SOURCE INFORMATION
+ + + + +

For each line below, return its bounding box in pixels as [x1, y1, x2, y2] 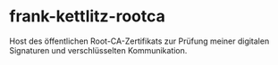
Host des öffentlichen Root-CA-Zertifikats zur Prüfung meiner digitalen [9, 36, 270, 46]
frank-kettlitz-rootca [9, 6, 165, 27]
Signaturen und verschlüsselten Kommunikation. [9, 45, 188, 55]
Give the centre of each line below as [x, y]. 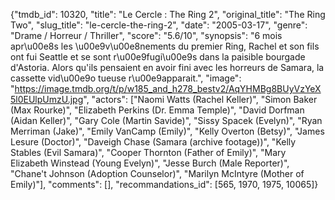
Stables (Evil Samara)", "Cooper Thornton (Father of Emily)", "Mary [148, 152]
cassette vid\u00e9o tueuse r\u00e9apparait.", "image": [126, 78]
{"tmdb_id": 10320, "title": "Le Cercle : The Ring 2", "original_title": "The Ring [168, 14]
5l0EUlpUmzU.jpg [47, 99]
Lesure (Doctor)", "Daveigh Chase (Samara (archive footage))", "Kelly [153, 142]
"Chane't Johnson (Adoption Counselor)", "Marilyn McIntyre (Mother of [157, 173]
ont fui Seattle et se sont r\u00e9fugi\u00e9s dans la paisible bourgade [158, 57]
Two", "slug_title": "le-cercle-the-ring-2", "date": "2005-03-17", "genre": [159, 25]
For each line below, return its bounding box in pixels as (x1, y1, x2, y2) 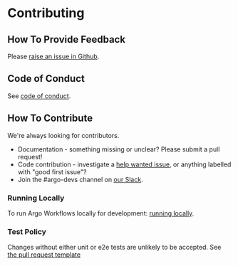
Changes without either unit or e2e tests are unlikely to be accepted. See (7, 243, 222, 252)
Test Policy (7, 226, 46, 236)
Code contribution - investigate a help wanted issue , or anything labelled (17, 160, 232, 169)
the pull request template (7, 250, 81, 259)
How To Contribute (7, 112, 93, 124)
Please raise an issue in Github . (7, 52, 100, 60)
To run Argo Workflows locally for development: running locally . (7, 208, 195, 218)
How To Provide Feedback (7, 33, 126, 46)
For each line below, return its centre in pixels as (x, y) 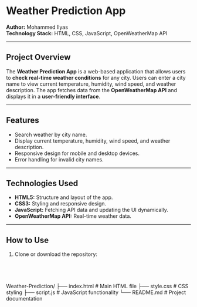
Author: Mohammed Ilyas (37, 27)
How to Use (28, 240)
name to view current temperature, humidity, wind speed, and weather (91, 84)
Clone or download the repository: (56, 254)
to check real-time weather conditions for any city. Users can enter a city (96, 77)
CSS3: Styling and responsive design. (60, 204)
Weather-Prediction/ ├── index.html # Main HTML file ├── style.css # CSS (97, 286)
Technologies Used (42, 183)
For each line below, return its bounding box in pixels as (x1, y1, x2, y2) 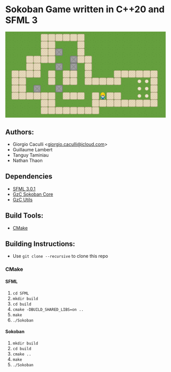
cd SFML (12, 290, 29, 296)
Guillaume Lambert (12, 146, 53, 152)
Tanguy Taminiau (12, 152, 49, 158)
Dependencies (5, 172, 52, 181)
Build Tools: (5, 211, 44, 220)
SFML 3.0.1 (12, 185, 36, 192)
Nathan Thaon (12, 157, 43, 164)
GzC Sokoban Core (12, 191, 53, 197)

+ + + + +

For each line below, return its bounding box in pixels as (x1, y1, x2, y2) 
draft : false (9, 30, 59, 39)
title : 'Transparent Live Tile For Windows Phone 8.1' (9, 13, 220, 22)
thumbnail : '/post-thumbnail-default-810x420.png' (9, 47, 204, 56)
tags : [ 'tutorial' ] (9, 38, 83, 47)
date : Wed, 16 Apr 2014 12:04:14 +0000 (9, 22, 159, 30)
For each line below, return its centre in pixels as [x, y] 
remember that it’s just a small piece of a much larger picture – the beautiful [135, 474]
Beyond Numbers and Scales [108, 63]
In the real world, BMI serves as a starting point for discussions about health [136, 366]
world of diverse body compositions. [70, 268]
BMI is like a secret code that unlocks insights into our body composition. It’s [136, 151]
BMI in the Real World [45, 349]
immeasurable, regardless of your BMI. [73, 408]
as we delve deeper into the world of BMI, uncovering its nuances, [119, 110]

+ + + + +

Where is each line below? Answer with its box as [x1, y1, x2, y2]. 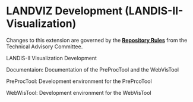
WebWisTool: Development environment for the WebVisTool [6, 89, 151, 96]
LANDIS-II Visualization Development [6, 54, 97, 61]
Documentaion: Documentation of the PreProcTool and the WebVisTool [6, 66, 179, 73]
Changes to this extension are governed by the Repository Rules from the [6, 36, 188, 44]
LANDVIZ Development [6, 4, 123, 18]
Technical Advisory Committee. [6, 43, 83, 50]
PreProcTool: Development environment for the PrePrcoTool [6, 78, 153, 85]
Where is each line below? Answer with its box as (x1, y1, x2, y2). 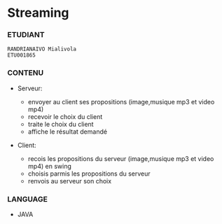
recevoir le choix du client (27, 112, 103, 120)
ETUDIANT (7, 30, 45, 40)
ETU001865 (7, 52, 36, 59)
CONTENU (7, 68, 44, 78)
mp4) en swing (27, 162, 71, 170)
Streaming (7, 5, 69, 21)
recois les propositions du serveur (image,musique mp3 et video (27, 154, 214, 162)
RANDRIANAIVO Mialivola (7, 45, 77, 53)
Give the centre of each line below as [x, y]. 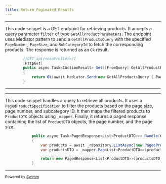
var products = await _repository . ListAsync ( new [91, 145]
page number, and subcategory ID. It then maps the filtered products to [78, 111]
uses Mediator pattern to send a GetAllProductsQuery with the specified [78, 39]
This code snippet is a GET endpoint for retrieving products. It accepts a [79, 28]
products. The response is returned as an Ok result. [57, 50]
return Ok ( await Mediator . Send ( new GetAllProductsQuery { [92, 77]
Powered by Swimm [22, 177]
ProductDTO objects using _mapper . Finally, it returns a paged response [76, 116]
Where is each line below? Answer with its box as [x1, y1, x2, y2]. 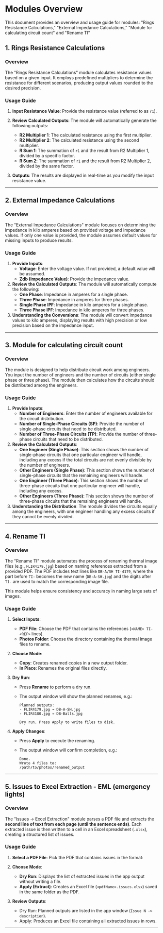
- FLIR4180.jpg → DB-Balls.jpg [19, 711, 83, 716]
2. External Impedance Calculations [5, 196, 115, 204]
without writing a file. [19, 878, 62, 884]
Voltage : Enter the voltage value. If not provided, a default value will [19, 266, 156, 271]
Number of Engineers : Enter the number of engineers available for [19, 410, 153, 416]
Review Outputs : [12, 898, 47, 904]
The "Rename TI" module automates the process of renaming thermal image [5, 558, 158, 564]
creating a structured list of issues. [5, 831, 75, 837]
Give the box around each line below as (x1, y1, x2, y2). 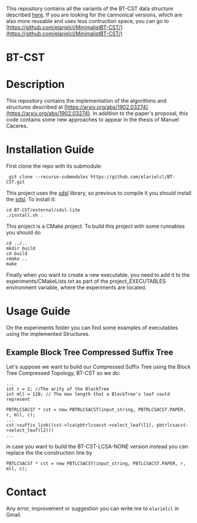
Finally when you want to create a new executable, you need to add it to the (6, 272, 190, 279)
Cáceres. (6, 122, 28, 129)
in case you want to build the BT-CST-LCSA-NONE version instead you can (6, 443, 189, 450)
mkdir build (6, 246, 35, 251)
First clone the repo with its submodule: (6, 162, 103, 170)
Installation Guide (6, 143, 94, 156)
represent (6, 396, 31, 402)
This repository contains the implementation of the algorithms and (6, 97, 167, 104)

+ + + + +

Looking above, find the stretch of lines that opens with the one holding "Author: Mohammed Ilyas (37, 27)" and closes with the one holding "GzC Sokoban Core (12, 191, 53, 197)". Copy it exactly, pictures excluded.

Author: Mohammed Ilyas (37, 27)
How to Use (28, 240)
name to view current temperature, humidity, wind speed, and weather (91, 84)
Clone or download the repository: (56, 254)
to check real-time weather conditions for any city. Users can enter a city (96, 77)
CSS3: Styling and responsive design. (60, 204)
Weather-Prediction/ ├── index.html # Main HTML file ├── style.css # CSS (97, 286)
Technologies Used (42, 183)
For each line below, return its bounding box in pixels as (x1, y1, x2, y2) 
cd SFML (12, 290, 29, 296)
Guillaume Lambert (12, 146, 53, 152)
Tanguy Taminiau (12, 152, 49, 158)
Dependencies (5, 172, 52, 181)
Build Tools: (5, 211, 44, 220)
SFML 3.0.1 (12, 185, 36, 192)
Nathan Thaon (12, 157, 43, 164)
GzC Sokoban Core (12, 191, 53, 197)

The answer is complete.